## 마켓플레이스 알고리즘 구독

라이브러리

In [25]:
# 데이터 처리 및 분석
import pandas as pd
pd.set_option('display.max_columns', None)
pd.set_option('display.max_rows', 500)
pd.set_option('display.width', None)

# AWS 관련
import sagemaker
from sagemaker.utils import name_from_base
import boto3
import awswrangler as wr

# 시각화
import plotly.graph_objects as go
from plotly.subplots import make_subplots

# 기타 유틸리티
import os
from dotenv import load_dotenv
load_dotenv()

True

SageMaker 세션 및 역할 설정

In [2]:
boto3_session = boto3.Session(profile_name='awstutor')
sagemaker_session = sagemaker.Session(boto_session=boto3_session)
role = os.environ.get('SAGEMAKER_EXECUTION_ROLE_ARN')

S3 데이터 저장 위치 설정

In [1]:
bucket_name = 'dante-sagemaker'
project_name = 'marketplace-lstm-ae'

s3_training_file_location = r's3://{0}/{1}/input/training/'.format(bucket_name, project_name)
s3_validation_file_location =r's3://{0}/{1}/input/validation/'.format(bucket_name, project_name)
s3_inference_file_location = r's3://{0}/{1}/input/inference/'.format(bucket_name, project_name)

s3_output_location = r's3://{0}/{1}/output/'.format(bucket_name, project_name)

print('s3_training_file_location : ', s3_training_file_location)
print('s3_validation_file_location : ', s3_validation_file_location)
print('s3_inference_file_location : ', s3_inference_file_location)
print('s3_output_location : ', s3_output_location)

s3_training_file_location :  s3://dante-sagemaker/marketplace-lstm-ae/input/training/
s3_validation_file_location :  s3://dante-sagemaker/marketplace-lstm-ae/input/validation/
s3_inference_file_location :  s3://dante-sagemaker/marketplace-lstm-ae/input/inference/
s3_output_location :  s3://dante-sagemaker/marketplace-lstm-ae/output/


데이터 다운로드 및 s3 업로드

* 훈련 데이터셋 로드

In [4]:
training_dataset = pd.read_csv(
    "https://raw.githubusercontent.com/fg-research/lstm-ae-sagemaker/master/data/training/train.csv",
    header=None,
    index_col=None
)

In [6]:
training_dataset.head()

Unnamed: 0,0,1
0,-10.302054,-9.879548
1,-9.761644,-11.455176
2,-10.185059,-12.195165
3,-12.834404,-10.253211
4,-13.341993,-13.015417


In [7]:
training_dataset.shape

(15000, 2)

In [10]:
fig = make_subplots(rows=training_dataset.shape[1], cols=1, shared_xaxes=True, vertical_spacing=0.05)
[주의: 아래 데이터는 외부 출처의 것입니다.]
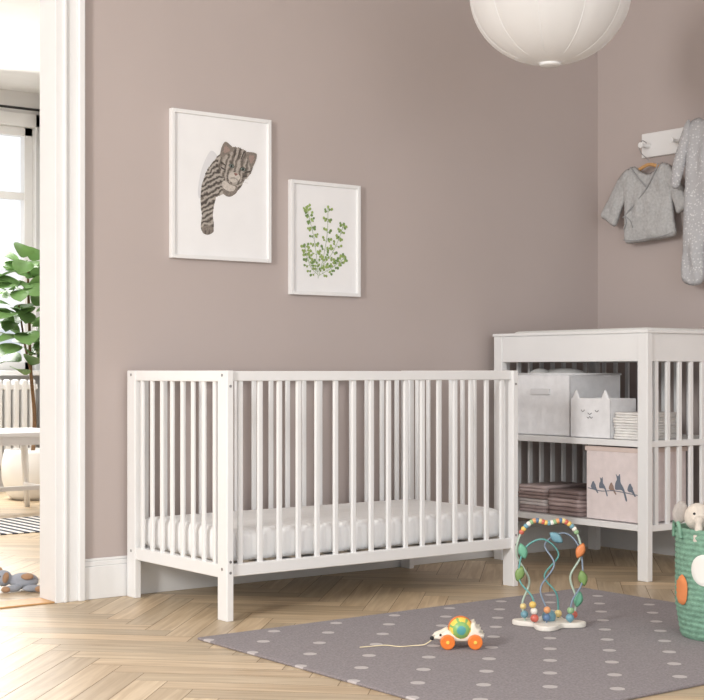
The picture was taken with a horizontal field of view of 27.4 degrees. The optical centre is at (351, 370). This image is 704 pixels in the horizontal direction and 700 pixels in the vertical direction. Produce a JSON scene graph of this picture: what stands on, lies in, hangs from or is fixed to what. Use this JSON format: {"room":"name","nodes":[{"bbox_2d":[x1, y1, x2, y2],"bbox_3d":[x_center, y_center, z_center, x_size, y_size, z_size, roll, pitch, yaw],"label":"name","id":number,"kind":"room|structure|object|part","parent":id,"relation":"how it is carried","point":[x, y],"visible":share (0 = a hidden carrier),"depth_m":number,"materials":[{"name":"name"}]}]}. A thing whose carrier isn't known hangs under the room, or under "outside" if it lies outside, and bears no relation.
{"room":"children's room","nodes":[
{"label":"children's room","id":0,"kind":"room"},
{"bbox_2d":[0,0,39,93],"bbox_3d":[-1.250,-1.960,4.136,7.010,0.080,10.500,0,0,-37],"label":"ceiling","id":1,"kind":"structure","parent":0,"point":[19,19],"depth_m":8.54,"materials":[{"name":"paint"}]},
{"bbox_2d":[470,0,630,67],"bbox_3d":[0.658,-1.466,4.806,0.530,0.907,0.536,0,0,-37],"label":"pendant lamp","id":2,"kind":"object","parent":1,"relation":"hanging from","point":[543,33],"visible":1,"depth_m":4.66,"materials":[{"name":"white paper"}]},
{"bbox_2d":[0,89,39,469],"bbox_3d":[-4.484,-0.560,8.397,7.010,2.720,0.200,0,0,-37],"label":"wall","id":3,"kind":"structure","parent":0,"point":[7,97],"depth_m":9.99,"materials":[{"name":"paint"}]},
{"bbox_2d":[0,470,3,486],"bbox_3d":[-4.468,0.740,8.276,6.890,0.120,0.014,0,0,-37],"label":"baseboard","id":4,"kind":"structure","parent":3,"relation":"attached to","point":[1,482],"depth_m":9.85,"materials":[{"name":"white paint"}]},
{"bbox_2d":[0,125,31,370],"bbox_3d":[-2.795,-0.840,9.636,1.400,1.680,0.070,0,0,-37],"label":"frame","id":5,"kind":"object","parent":3,"relation":"attached to","point":[25,134],"visible":0.6,"depth_m":10.01,"materials":[{"name":"white paint"}]},
{"bbox_2d":[0,379,37,465],"bbox_3d":[-2.684,0.350,9.532,1.270,0.580,0.140,0,0,-37],"label":"radiator","id":6,"kind":"object","parent":3,"relation":"attached to","point":[14,391],"visible":0.62,"depth_m":9.77,"materials":[{"name":"white metal"}]},
{"bbox_2d":[0,110,39,370],"bbox_3d":[-2.753,-0.875,9.573,1.590,1.790,0.020,0,0,-37],"label":"window","id":7,"kind":"structure","parent":3,"relation":"in","point":[6,117],"depth_m":9.99,"materials":[{"name":"white paint"}]},
{"bbox_2d":[0,104,39,111],"bbox_3d":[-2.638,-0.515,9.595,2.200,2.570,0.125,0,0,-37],"label":"curtain rod","id":8,"kind":"object","parent":3,"relation":"hanging from","point":[4,106],"visible":0.02,"depth_m":9.83,"materials":[{"name":"black metal"}]},
{"bbox_2d":[0,371,39,375],"bbox_3d":[-2.741,0.018,9.557,1.590,0.035,0.120,0,0,-37],"label":"sill","id":9,"kind":"structure","parent":3,"relation":"attached to","point":[2,373],"depth_m":9.82,"materials":[{"name":"white paint"}]},
{"bbox_2d":[85,0,597,558],"bbox_3d":[-1.603,-0.560,4.602,7.010,2.720,0.100,0,0,-37],"label":"wall","id":10,"kind":"structure","parent":0,"point":[475,166],"depth_m":5.71,"materials":[{"name":"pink paint"}]},
{"bbox_2d":[40,0,77,602],"bbox_3d":[-1.413,-0.381,4.744,1.109,2.362,0.128,0,0,-37],"label":"door frame","id":11,"kind":"structure","parent":10,"relation":"attached to","point":[49,9],"depth_m":5.00,"materials":[{"name":"white paint"}]},
{"bbox_2d":[63,0,84,602],"bbox_3d":[-1.371,-0.381,4.688,1.109,2.362,0.015,0,0,-37],"label":"trim","id":12,"kind":"structure","parent":10,"relation":"attached to","point":[81,3],"depth_m":5.01,"materials":[{"name":"white wood"}]},
{"bbox_2d":[169,108,270,262],"bbox_3d":[-0.485,-0.680,5.374,0.435,0.543,0.022,0,0,-37],"label":"picture","id":13,"kind":"object","parent":10,"relation":"attached to","point":[220,164],"visible":1,"depth_m":5.37,"materials":[{"name":"white paint"}]},
{"bbox_2d":[288,179,360,296],"bbox_3d":[-0.106,-0.514,5.662,0.338,0.442,0.022,0,0,-37],"label":"picture","id":14,"kind":"object","parent":10,"relation":"attached to","point":[324,219],"visible":1,"depth_m":5.66,"materials":[{"name":"white paint"}]},
{"bbox_2d":[85,521,587,599],"bbox_3d":[0.095,0.729,5.819,2.593,0.142,0.014,0,0,-37],"label":"baseboard","id":15,"kind":"structure","parent":10,"relation":"attached to","point":[105,577],"depth_m":5.33,"materials":[{"name":"white paint"}]},
{"bbox_2d":[0,492,703,699],"bbox_3d":[-1.250,0.801,4.136,7.010,0.002,10.500,0,0,-37],"label":"floor","id":16,"kind":"structure","parent":0,"point":[147,647],"depth_m":4.70,"materials":[{"name":"brown wood"}]},
{"bbox_2d":[0,242,39,500],"bbox_3d":[-2.016,0.012,8.954,0.476,1.576,0.538,0,0,1],"label":"fiddle leaf fig","id":17,"kind":"object","parent":16,"relation":"on","point":[11,467],"visible":0.7,"depth_m":8.86,"materials":[{"name":"green plant"}]},
{"bbox_2d":[0,428,39,506],"bbox_3d":[-2.050,0.569,8.060,0.840,0.465,0.600,0,0,-37],"label":"side table","id":18,"kind":"object","parent":16,"relation":"on","point":[23,437],"visible":0.45,"depth_m":8.12,"materials":[{"name":"white paint"}]},
{"bbox_3d":[-1.919,0.580,8.474,0.046,0.444,0.088,0,0,8],"label":"leg","id":19,"kind":"part","parent":18,"relation":"part of","materials":[{"name":"white paint"}]},
{"bbox_2d":[0,567,39,592],"bbox_3d":[-1.212,0.758,5.238,0.197,0.081,0.109,0,0,-5],"label":"stuffed toy","id":20,"kind":"object","parent":16,"relation":"on","point":[28,582],"visible":0.97,"depth_m":5.22,"materials":[{"name":"fabric"}]},
{"bbox_2d":[0,516,39,534],"bbox_3d":[-1.745,0.797,7.426,2.200,0.006,0.700,0,0,-37],"label":"striped rug","id":21,"kind":"object","parent":16,"relation":"on","point":[18,525],"visible":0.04,"depth_m":7.41,"materials":[{"name":"fabric"}]},
{"bbox_2d":[1,448,39,500],"bbox_3d":[-1.992,0.645,9.009,0.380,0.310,0.380,0,0,-37],"label":"pot","id":22,"kind":"object","parent":16,"relation":"on","point":[11,467],"depth_m":8.85,"materials":[{"name":"white ceramic"}]},
{"bbox_2d":[0,597,54,608],"bbox_3d":[-1.414,0.797,4.745,0.897,0.006,0.120,0,0,-37],"label":"threshold","id":23,"kind":"object","parent":16,"relation":"on","point":[30,601],"visible":1,"depth_m":4.95,"materials":[{"name":"brown wood"}]},
{"bbox_2d":[127,371,517,621],"bbox_3d":[-0.090,0.400,5.243,1.274,0.800,0.663,0,0,-37],"label":"crib","id":24,"kind":"object","parent":16,"relation":"on","point":[222,566],"visible":0.94,"depth_m":5.05,"materials":[{"name":"white paint"}]},
{"bbox_2d":[145,499,498,560],"bbox_3d":[-0.090,0.568,5.244,1.205,0.112,0.579,0,0,-37],"label":"mattress","id":25,"kind":"object","parent":24,"relation":"in","point":[344,510],"visible":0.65,"depth_m":5.04,"materials":[{"name":"fabric"}]},
{"bbox_2d":[198,588,703,699],"bbox_3d":[0.589,0.796,4.265,1.637,0.008,1.312,0,0,-37],"label":"rug","id":26,"kind":"object","parent":16,"relation":"on","point":[629,647],"visible":1,"depth_m":4.08,"materials":[{"name":"fabric"}]},
{"bbox_2d":[360,616,484,649],"bbox_3d":[0.200,0.747,4.132,0.356,0.090,0.089,0,0,-1],"label":"toy","id":27,"kind":"object","parent":26,"relation":"on","point":[460,628],"visible":1,"depth_m":4.11,"materials":[{"name":"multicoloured wood"}]},
{"bbox_2d":[512,518,587,631],"bbox_3d":[0.606,0.624,4.484,0.198,0.335,0.187,0,0,-37],"label":"toy","id":28,"kind":"object","parent":26,"relation":"on","point":[550,620],"visible":1,"depth_m":4.47,"materials":[{"name":"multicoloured wood"}]},
{"bbox_2d":[672,520,703,641],"bbox_3d":[1.123,0.617,4.310,0.321,0.349,0.324,0,0,-37],"label":"basket","id":29,"kind":"object","parent":26,"relation":"on","point":[689,560],"visible":0.97,"depth_m":4.24,"materials":[{"name":"green fabric"}]},
{"bbox_3d":[0.968,0.470,4.309,0.017,0.056,0.089,0,0,-3],"label":"rim handle","id":30,"kind":"part","parent":29,"relation":"part of","materials":[{"name":"green fabric"}]},
{"bbox_2d":[672,501,703,541],"bbox_3d":[1.032,0.488,4.293,0.137,0.224,0.108,0,0,-37],"label":"elephant","id":31,"kind":"object","parent":29,"relation":"in","point":[693,516],"visible":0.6,"depth_m":4.27},
{"bbox_2d":[493,329,703,581],"bbox_3d":[1.098,0.323,5.981,0.610,0.955,0.858,0,0,-37],"label":"table","id":32,"kind":"object","parent":16,"relation":"on","point":[647,347],"visible":0.73,"depth_m":5.63,"materials":[{"name":"white paint"}]},
{"bbox_2d":[518,481,586,512],"bbox_3d":[0.843,0.531,6.075,0.262,0.112,0.155,0,0,-37],"label":"folded blankets","id":33,"kind":"object","parent":32,"relation":"in","point":[533,497],"visible":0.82,"depth_m":6.00,"materials":[{"name":"fabric"}]},
{"bbox_2d":[548,486,586,516],"bbox_3d":[0.955,0.536,5.930,0.261,0.102,0.185,0,0,-37],"label":"folded blankets","id":34,"kind":"object","parent":32,"relation":"in","point":[572,501],"visible":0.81,"depth_m":5.84,"materials":[{"name":"fabric"}]},
{"bbox_2d":[518,368,621,435],"bbox_3d":[0.900,0.129,6.075,0.312,0.277,0.337,0,0,-37],"label":"storage basket","id":35,"kind":"object","parent":32,"relation":"on","point":[544,396],"visible":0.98,"depth_m":5.96,"materials":[{"name":"grey fabric"}]},
{"bbox_3d":[0.779,0.087,5.984,0.009,0.025,0.110,0,0,-37],"label":"handle","id":36,"kind":"part","parent":35,"relation":"part of","materials":[{"name":"white fabric"}]},
{"bbox_2d":[530,368,584,372],"bbox_3d":[0.901,0.025,6.077,0.236,0.069,0.266,0,0,-37],"label":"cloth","id":37,"kind":"object","parent":35,"relation":"on","point":[540,370],"depth_m":6.00,"materials":[{"name":"white fabric"}]},
{"bbox_2d":[571,389,635,438],"bbox_3d":[1.001,0.172,5.772,0.153,0.191,0.215,0,0,-37],"label":"storage box","id":38,"kind":"object","parent":32,"relation":"on","point":[590,417],"visible":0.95,"depth_m":5.71,"materials":[{"name":"grey fabric"}]},
{"bbox_3d":[1.098,-0.089,5.981,0.596,0.108,0.838,0,0,-37],"label":"frame","id":39,"kind":"part","parent":32,"relation":"part of","materials":[{"name":"white paint"}]},
{"bbox_2d":[515,327,703,332],"bbox_3d":[1.098,-0.125,5.981,0.502,0.082,0.750,0,0,-37],"label":"mat","id":40,"kind":"object","parent":32,"relation":"on","point":[641,328],"visible":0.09,"depth_m":5.72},
{"bbox_2d":[585,445,687,523],"bbox_3d":[1.122,0.442,5.713,0.276,0.288,0.288,0,0,-37],"label":"storage box","id":41,"kind":"object","parent":32,"relation":"in","point":[612,471],"visible":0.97,"depth_m":5.63,"materials":[{"name":"fabric"}]},
{"bbox_2d":[591,481,597,492],"bbox_3d":[0.957,0.460,5.707,0.001,0.047,0.039,0,0,-37],"label":"print","id":42,"kind":"object","parent":41,"relation":"on","point":[594,484],"depth_m":5.71},
{"bbox_2d":[599,477,607,495],"bbox_3d":[0.985,0.455,5.670,0.001,0.075,0.046,0,0,-37],"label":"print","id":43,"kind":"object","parent":41,"relation":"on","point":[603,481],"depth_m":5.67},
{"bbox_2d":[609,483,615,494],"bbox_3d":[1.014,0.460,5.632,0.001,0.047,0.039,0,0,-37],"label":"print","id":44,"kind":"object","parent":41,"relation":"on","point":[612,486],"depth_m":5.63},
{"bbox_2d":[588,487,637,495],"bbox_3d":[1.016,0.471,5.630,0.003,0.016,0.260,0,0,-37],"label":"print","id":45,"kind":"object","parent":41,"relation":"attached to","point":[592,491],"depth_m":5.63},
{"bbox_2d":[615,474,626,501],"bbox_3d":[1.041,0.453,5.597,0.001,0.104,0.063,0,0,-37],"label":"print","id":46,"kind":"object","parent":41,"relation":"attached to","point":[620,479],"depth_m":5.60},
{"bbox_2d":[627,484,635,496],"bbox_3d":[1.073,0.460,5.554,0.001,0.050,0.042,0,0,-37],"label":"print","id":47,"kind":"object","parent":41,"relation":"on","point":[631,488],"depth_m":5.55},
{"bbox_2d":[613,411,675,439],"bbox_3d":[1.147,0.214,5.652,0.231,0.105,0.134,0,0,-37],"label":"folded towels","id":48,"kind":"object","parent":32,"relation":"on","point":[626,423],"visible":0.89,"depth_m":5.61,"materials":[{"name":"fabric"}]},
{"bbox_2d":[598,0,703,503],"bbox_3d":[2.920,-0.560,4.341,0.120,2.720,5.785,0,0,-37],"label":"wall","id":49,"kind":"structure","parent":0,"point":[651,71],"depth_m":6.36,"materials":[{"name":"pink paint"}]},
{"bbox_2d":[600,527,675,555],"bbox_3d":[2.868,0.729,4.298,0.014,0.142,5.779,0,0,-37],"label":"baseboard","id":50,"kind":"structure","parent":49,"relation":"attached to","point":[663,542],"depth_m":6.42,"materials":[{"name":"white paint"}]},
{"bbox_2d":[638,127,682,158],"bbox_3d":[1.443,-0.989,6.122,0.078,0.107,0.608,0,0,-37],"label":"peg rack","id":51,"kind":"object","parent":49,"relation":"attached to","point":[661,143],"visible":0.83,"depth_m":6.29,"materials":[{"name":"white paint"}]},
{"bbox_2d":[638,140,658,170],"bbox_3d":[1.291,-0.916,6.284,0.016,0.178,0.260,0,0,-37],"label":"clothes hanger","id":52,"kind":"object","parent":51,"relation":"hanging from","point":[649,163],"visible":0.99,"depth_m":6.29,"materials":[{"name":"brown wood"}]},
{"bbox_2d":[601,162,683,243],"bbox_3d":[1.262,-0.726,6.287,0.031,0.338,0.506,0,0,-37],"label":"shirt","id":53,"kind":"object","parent":52,"relation":"hanging from","point":[649,200],"visible":0.96,"depth_m":6.26,"materials":[{"name":"grey fabric"}]},
{"bbox_3d":[1.291,-0.865,6.284,0.016,0.076,0.260,0,0,-37],"label":"hanger arm","id":54,"kind":"part","parent":52,"relation":"part of","materials":[{"name":"brown wood"}]},
{"bbox_2d":[671,117,703,285],"bbox_3d":[1.485,-0.702,5.973,0.132,0.697,0.366,0,0,-37],"label":"baby romper","id":55,"kind":"object","parent":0,"point":[689,154],"visible":1,"depth_m":5.99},
{"label":"outside","id":56,"kind":"structure","parent":0,"visible":0},
{"bbox_2d":[0,268,19,361],"bbox_3d":[-3.646,2.500,27.959,16.000,8.600,1.050,0,0,-37],"label":"building","id":57,"kind":"structure","parent":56,"point":[9,300],"depth_m":25.52,"materials":[{"name":"white"}]}
]}
for i in range(training_dataset.shape[1]):
    fig.add_trace(
        go.Scatter(x=training_dataset.index, y=training_dataset.iloc[:, i], line=dict(color="#AFB8C1", width=1)),
        row=i+1, col=1
    )
    fig.update_yaxes(title_text="값", row=i+1, col=1)
    fig.update_xaxes(title_text="시간", row=i+1, col=1)

fig.update_layout(
    height=300 * training_dataset.shape[1],
    title_text="훈련 데이터셋",
    showlegend=False
)

for i in range(training_dataset.shape[1]):
    fig.update_annotations({"text": f"시계열 {i + 1}"}, row=i+1, col=1)

fig.show()

* 검증 데이터셋 로드

In [11]:
validation_dataset = pd.read_csv(
    "https://raw.githubusercontent.com/fg-research/lstm-ae-sagemaker/master/data/training/valid.csv",
    header=None,
    index_col=None
)

In [12]:
validation_dataset.head()

Unnamed: 0,0,1
0,-9.728953,-11.809606
1,-11.821012,-12.637485
2,-11.422567,-11.136945
3,-12.757596,-14.022805
4,-13.126208,-12.55809


In [13]:
validation_dataset.shape

(5000, 2)

In [15]:
fig = make_subplots(rows=validation_dataset.shape[1], cols=1, shared_xaxes=True, vertical_spacing=0.05)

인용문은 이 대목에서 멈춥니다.